Can I request a dataset to add to Analytics Engine?

Users may request the addition of datasets to the platform for use in the cloud computing environment, which will be approved on a case-by-case basis. Datasets are encouraged to comply with CF conventions (see Data Standards for more information). Requests for particular datasets should be sent via email.

Technical

When I run app.select(), nothing is displayed. What should I do?

If next to the app.select() cell you see a symbol like [*] - this indicates that the process is still running and the select panel should appear shortly. If there is a number in the brackets and not an asterisk, you may need to reset your kernel (click Kernel > Restart Kernel… from the toolbar). Resetting the kernel is a good first step in troubleshooting issues more generally on the JupyterHub (but note that if you do this you will need to re-run any computations).

What is dask?

Dask is a python library for parallel computing – meaning complicated computing tasks are separated and computed simultaneously on separate processors. Our tools automatically take advantage of this, if you start up a dask cluster at the beginning of your notebook. For more information about the various applications of this library, see the Dask library documentation.

How can I start up a dask cluster?

from climakitae.cluster import Cluster
cluster = Cluster()
client = cluster.get_client()
cluster

The last line in this code snippet will display the cluster widget with a link to the Dask dashboard, which you can use to monitor the cluster (for more information about what is displayed on the dashboard, please refer to the Dask documentation on the subject). Before working with the cluster, you will need to specify the number of workers to use (see next question below).

How can I specify how many workers to use?

cluster.adapt(maximum=3)

We recommend starting with the command cluster.adapt(maximum=3), which will scale the cluster to have three workers. After specifying the number of workers, you can then run any code you would like to run on the cluster. Use more workers when working on high-resolution, calculation heavy applications (for example, with hourly datasets you may want to use 6 or 8 workers) and less workers when working with low-resolution simpler notebooks.

Do I need to do anything special to my code to take advantage of the dask cluster?

No. Xarray functions and the climate data on the Analytics Engine are already optimized to take advantage of parallel computing resources that are present, so simply by starting a cluster on the Analytics Engine our tools (and any of your xarray code) will utilize those parallel resources automatically.

How can I close down the cluster when I am done?

cluster.close()

Workers will come from a pool that is shared between users of the Analytics Engine, so please close the cluster you are using when you are done working with it.

I am confident with coding in python. How can I access the data catalog directly?

import intake
col = intake.open_esm_datastore('https://cadcat.s3.amazonaws.com/cae-collection.json')

See documentation for more on the usage of an ESM catalog.

How can I download the climate data used in the Analytics Engine?

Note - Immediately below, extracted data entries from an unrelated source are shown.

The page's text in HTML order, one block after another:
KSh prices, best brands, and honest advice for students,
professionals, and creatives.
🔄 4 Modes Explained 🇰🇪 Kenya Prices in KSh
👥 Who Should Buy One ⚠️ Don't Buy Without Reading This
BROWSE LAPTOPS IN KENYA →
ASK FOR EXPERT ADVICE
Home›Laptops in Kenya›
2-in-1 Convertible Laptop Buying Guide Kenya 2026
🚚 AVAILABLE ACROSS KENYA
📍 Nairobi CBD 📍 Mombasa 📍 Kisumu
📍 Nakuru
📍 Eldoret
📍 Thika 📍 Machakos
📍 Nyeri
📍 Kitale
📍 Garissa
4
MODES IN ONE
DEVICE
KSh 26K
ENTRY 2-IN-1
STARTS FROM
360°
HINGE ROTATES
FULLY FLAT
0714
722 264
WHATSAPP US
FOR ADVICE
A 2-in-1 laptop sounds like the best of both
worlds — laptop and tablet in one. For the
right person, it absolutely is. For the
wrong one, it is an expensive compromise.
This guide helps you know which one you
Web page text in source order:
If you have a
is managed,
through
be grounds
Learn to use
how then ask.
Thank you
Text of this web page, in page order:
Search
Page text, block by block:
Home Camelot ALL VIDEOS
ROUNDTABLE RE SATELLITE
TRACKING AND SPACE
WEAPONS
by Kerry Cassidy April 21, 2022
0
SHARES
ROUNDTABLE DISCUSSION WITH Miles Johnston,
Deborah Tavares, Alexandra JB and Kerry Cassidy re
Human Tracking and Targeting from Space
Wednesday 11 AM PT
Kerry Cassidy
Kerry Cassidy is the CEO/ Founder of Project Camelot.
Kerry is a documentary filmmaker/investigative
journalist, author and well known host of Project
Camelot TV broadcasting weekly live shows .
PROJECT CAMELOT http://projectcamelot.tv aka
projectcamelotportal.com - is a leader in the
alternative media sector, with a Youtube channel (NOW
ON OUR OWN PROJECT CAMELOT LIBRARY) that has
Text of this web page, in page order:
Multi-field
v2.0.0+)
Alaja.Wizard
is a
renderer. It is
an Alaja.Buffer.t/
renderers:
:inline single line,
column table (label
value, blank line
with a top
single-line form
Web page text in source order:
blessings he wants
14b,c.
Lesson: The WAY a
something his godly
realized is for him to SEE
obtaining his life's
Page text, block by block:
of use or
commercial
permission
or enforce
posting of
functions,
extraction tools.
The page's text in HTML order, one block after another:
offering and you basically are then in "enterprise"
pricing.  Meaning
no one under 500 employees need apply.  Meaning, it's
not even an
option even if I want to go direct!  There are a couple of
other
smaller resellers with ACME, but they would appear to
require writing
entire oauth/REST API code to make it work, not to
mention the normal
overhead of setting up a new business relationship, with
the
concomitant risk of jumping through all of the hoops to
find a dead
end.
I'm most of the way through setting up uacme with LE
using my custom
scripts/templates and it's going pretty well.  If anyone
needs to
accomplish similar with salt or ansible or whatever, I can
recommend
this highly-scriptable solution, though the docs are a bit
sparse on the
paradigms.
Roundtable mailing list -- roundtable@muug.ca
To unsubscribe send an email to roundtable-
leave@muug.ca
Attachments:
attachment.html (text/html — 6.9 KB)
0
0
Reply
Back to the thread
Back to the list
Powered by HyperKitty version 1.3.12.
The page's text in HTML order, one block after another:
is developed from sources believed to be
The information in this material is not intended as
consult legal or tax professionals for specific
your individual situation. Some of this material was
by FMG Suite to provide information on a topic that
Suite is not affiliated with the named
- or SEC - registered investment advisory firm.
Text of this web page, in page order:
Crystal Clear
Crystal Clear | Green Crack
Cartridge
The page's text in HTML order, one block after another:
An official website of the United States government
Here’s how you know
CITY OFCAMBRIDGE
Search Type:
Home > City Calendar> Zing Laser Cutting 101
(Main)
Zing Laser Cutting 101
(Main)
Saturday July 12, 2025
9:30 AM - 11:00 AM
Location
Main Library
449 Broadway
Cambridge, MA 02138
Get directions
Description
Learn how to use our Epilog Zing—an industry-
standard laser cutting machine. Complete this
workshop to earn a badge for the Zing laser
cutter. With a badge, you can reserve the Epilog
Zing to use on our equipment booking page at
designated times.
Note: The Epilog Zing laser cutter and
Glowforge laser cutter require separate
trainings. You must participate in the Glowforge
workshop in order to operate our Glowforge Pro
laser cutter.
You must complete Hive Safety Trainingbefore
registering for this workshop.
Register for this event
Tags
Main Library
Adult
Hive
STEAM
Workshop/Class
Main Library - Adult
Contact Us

All the climate data used by the Analytics Engine is stored in a publicly accessible AWS S3 bucket. If you are familiar with Python you can easily access the data directly using the xarray package or through the intake package with our intake ESM data catalog. Once opened as an xarray dataset you can then export the data to a NetCDF file on your computer.

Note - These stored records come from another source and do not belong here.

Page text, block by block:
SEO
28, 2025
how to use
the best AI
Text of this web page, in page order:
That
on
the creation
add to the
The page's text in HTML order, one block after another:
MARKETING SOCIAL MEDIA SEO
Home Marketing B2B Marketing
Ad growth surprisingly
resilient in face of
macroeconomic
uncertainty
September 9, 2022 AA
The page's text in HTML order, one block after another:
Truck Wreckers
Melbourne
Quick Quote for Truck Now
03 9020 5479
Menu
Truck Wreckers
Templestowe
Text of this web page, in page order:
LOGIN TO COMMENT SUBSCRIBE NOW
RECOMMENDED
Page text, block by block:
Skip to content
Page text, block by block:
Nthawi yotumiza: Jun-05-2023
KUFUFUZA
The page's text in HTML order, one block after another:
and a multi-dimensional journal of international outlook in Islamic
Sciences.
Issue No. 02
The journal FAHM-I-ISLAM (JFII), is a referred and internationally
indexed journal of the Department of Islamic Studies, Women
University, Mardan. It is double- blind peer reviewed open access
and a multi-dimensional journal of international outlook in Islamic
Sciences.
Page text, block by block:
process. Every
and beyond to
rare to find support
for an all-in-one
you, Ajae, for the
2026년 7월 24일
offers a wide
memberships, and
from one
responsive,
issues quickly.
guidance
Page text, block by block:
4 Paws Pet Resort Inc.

Here is a quick way to open an individual Zarr store with Xarray:

import xarray as xr

ds = xr.open_zarr('s3://cadcat/wrf/ucla/cesm2/historical/1hr/lwdnb/d01', storage_options={'anon': True})

For a complete list of S3 data paths see the ESM catalog’s Zarr store CSV.

For a more detailed walkthrough on using the intake catalog to access and download data, check out this Jupyter notebook.

If you are looking for direct access to LOCA2 NetCDF files, you can interactively browse the S3 bucket to download individual .nc files by variable, or install AWS CLI tools and run the following command to download everything:

aws s3 sync --no-sign-request s3://cadcat/loca2/aaa-ca-hybrid /my/local/path

Please note that if you would like to download everything, you will need to change /my/local/path to a directory where you are able to store 12.7TB of data.